Web小説 「.hack//bullet」

#87: BULLET

   Eriko Fujioka.
   There her name was, clear as day. A list of candidates, dates of recovery, and dates of “termination.”
   The star pupil of Alex Coleman, the source of the fire that never went out deep in David Steinberg’s heart. Killed, it seemed, by executive order of none other than Coleman himself. The signature had to be forged, it was all that woman’s doing, it had always been her. Coleman worked so hard to smoke them out, established the Anti-Cyberterrorism Taskforce, hand-selected operatives from youth around the world to lead the world to a brighter tomorrow: a net for the people by the people--his mountain of platitudes became his throne. To disbelieve Alex Coleman meant entering a realm of uncertainty David had not known since he was a young boy, a lost child without a friend in the world. To disbelieve Coleman meant going back to the orphanage.

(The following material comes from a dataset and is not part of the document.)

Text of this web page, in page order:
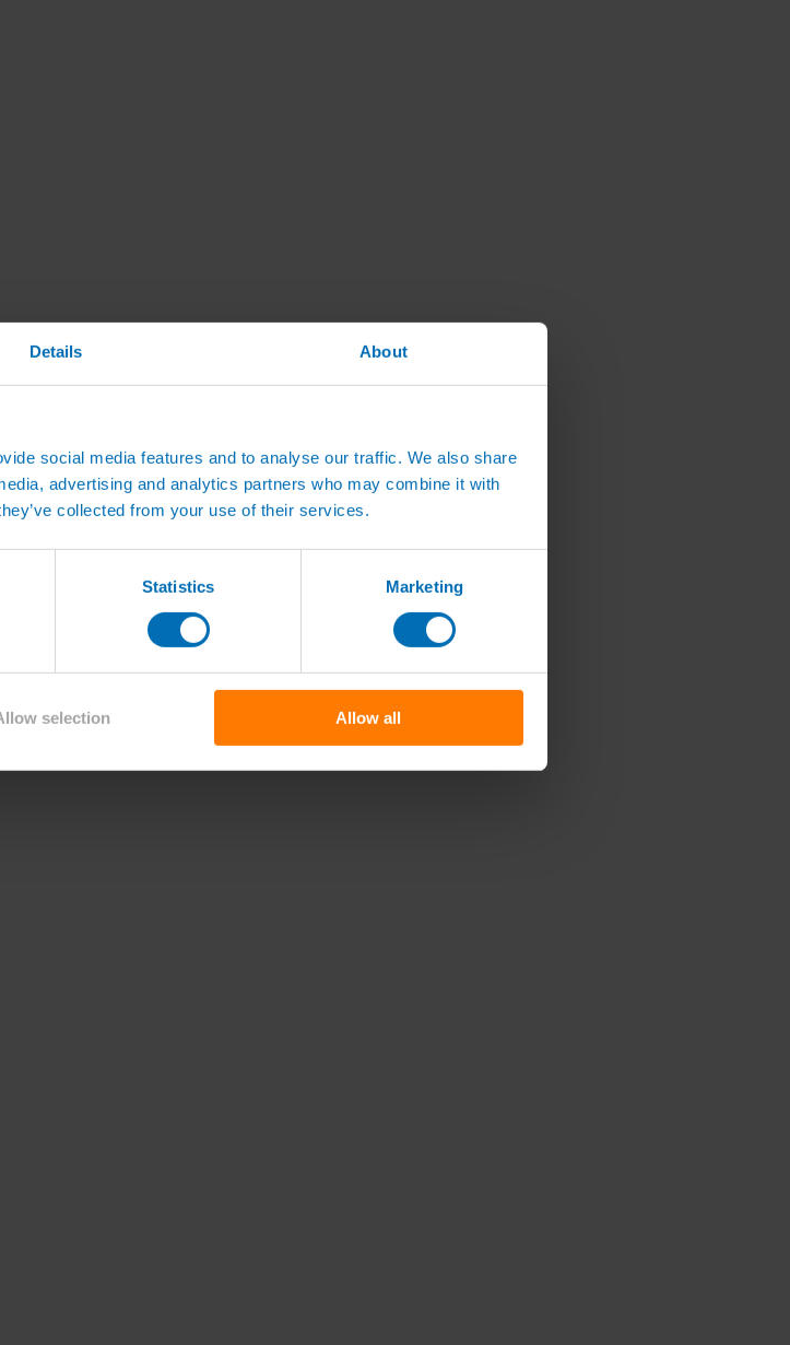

   And now Coleman had died. A door slammed shut in David’s heart, never to be opened again. The time for answers had passed. Now only an endless void stretched across the grid of his unconscious mind, a cloud of unknowing as he turned around into the dark.

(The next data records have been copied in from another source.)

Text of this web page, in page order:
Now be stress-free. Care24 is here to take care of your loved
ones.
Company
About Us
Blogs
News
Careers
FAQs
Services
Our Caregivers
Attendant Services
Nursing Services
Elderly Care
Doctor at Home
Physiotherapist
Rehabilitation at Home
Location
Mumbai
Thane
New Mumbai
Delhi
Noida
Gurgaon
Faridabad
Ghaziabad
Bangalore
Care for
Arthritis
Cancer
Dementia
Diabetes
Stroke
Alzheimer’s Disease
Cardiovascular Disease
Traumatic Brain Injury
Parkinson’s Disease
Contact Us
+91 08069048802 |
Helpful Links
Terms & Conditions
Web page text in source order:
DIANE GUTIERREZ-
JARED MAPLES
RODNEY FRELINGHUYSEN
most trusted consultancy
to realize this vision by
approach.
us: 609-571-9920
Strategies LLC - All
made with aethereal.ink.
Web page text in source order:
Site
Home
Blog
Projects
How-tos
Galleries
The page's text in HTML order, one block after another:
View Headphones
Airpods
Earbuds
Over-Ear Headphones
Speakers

   Eriko Fujioka was sheer chance. It was as if he had willed her into existence. Once he left Japan, he never heard from her again. Her chat handles disappeared, phonelines disconnected, even physical mail returned. David chalked it up to the difference of timezones, just missing windows of communication. He would stare up at the moon, and that would be enough. It wasn’t until Coleman contacted him at the end of the WNC’s life proposing his help in reforming it under “the values of the long-lost Eriko Fujioka'' that David realized she had disappeared.

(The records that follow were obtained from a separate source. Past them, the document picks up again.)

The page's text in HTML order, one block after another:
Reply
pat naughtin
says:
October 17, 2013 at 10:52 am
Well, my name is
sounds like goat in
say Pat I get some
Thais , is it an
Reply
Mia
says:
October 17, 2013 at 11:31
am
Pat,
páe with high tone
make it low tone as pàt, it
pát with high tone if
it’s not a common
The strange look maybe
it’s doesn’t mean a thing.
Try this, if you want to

   David’s moment of weakness upon hearing the news that Coleman had died was punctuated upon receiving this information from Ryuuji in their coin locker box. He had looked it over as the crowds outside grew louder, but he could no longer hear them. The things contained within the information recovered from the Aomori server had brought his mind somewhere else entirely.
   The phone rang.
    “You’ve had enough time to look, I hope.”
   “Yes.”
    “This is it, David. I know it’s dangerous, but it’s time. The world is about to change.”
   “It can’t. Nothing will.”
    “Don’t start telling me we have no legal basis in this or other bullshit like that. This is the proof we need! This will upend this damn planet and we can start holding people accountable. This is the beginning of it all. This is what the democratization of information is all about.”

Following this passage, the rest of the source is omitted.